By Lubna Hamdan
It's complicated but a merger would create the biggest carrier by passenger traffic
Who would have thought that two of the Middle East’s largest airlines, who have denied rumours of a merger for years, would release a joint statement? Then again, who would have predicted that a virus would wipe out $314bn in ticket sales in 2020?
In May, Emirates airline President Tim Clark and Etihad Airways CEO Tony Douglas warned that 85 percent of airlines globally face insolvency by the end of the year without government intervention.
It may have taken a global health pandemic, but maybe now is the time for the airlines to hook up. They already cooperate in aviation security, maintenance, repair, and overhaul (MRO) works. Emirates’ tie-up with Flydubai in terms has also kind of transformed into a de facto merger. So what is keeping them from creating the world’s biggest carrier by passenger traffic? Well it’s a little more complicated than it seems.
On the one hand, a merger will help Etihad Airways cut its losses, which it managed to shrink from $1.52bn in 2017 to $1.28bn in 2018, extending the deficit over three years to $4.8bn thanks in no small part to investments in Alitalia, Air Berlin and India’s Jet Airways which turned sour. Emirates would also have to take on the Abu Dhabi carrier’s struggling load factor, having carried over a million passengers less in 2018 compared to 2017.
But there’s something in it for the Dubai carrier too. A merger with Etihad could help lessen Flydubai’s exposure to Boeing, with which it made a $27bn deal to purchase 225 of the troubled 737 Max aircraft, not to mention it is the aircraft manufacturer’s second biggest customer for the plane crippled by technical problems.
It doesn’t help that it also depends largely on the industry’s two largest aircraft, the Airbus A380 and Boeing 777, which have become less popular due to their high running and fuel costs – now an even bigger concern since Covid-19.
While Clark told local media that the A380 “is over,” the aircraft still forms the backbone of the airline’s operations, with 115 A380s in its fleet, and eight more to be delivered. And despite Clark and Douglas’ claim that passenger demand won’t return to pre-crisis levels until at least 2023, the UAE is still pursuing an aggressive travel expansion plan, particularly with Expo 2020 in the pipeline. While the event has been delayed to 2021, it hasn’t revised its 25 million target visits, which means a huge surge of travellers to Dubai.
“Emirates is already helping Etihad restructure its order book, which will see it commit to taking in only a fraction of aircraft it had sought”

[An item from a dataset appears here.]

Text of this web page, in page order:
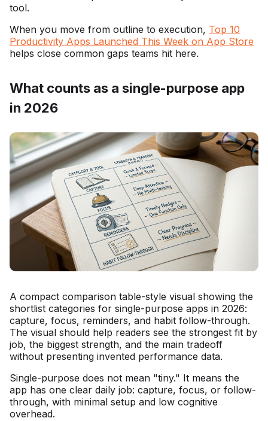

So if Emirates were to merge with Etihad, it wouldn’t have to worry about a shortage in planes. Etihad has the Dreamliners, the A380s, and tons of planes. Adjusting aircraft for different routes increases the complexity of operations, but also provides flexibility in the post-Covid era, when experts predict travel demand will return in chunks, particularly in the region, whether it is to the Expo or 2022 World Cup.
If they were to merge, they may have the perfect hub: Dubai World Central (DWC). Aviation analysts have previously suggested Dubai could focus on European travellers while Abu Dhabi would cater to US passengers since it has a US pre-clearance facility that speeds passage.
But it’s never been done before. An analyst who spoke on condition of anonymity told Arabian Business it will take a massive jump in passenger travel to make a new hub work.
“Could you have three airlines operating out of two hubs 60 or 80 kilometres apart?” he argues, adding that while a merger makes sense in terms of revenue, operational costs “would hit the roof,” meaning they won’t be profitable for a long time, particularly if Emirates is to fly Etihad’s fleet.
“That increases complexity. It’s a complete nightmare doing that strategy. The one person who has always been great at that is Tim Clark, but he’s leaving,” he says. While Clark was set to retire at the end of June 2020, he hinted in an interview with The National that he will stay “for the time it takes the management group that I am working with to get a way forward and then we’ll see after that how it goes on,” he said.
A combined Emirates and Etihad force will also allow the airlines to increase their leverage among international competition. Emirates is already helping Etihad restructure its order book, which will see it commit to taking in only a fraction of aircraft it had sought. It looks like Emirates may be grooming Etihad for a merger after all.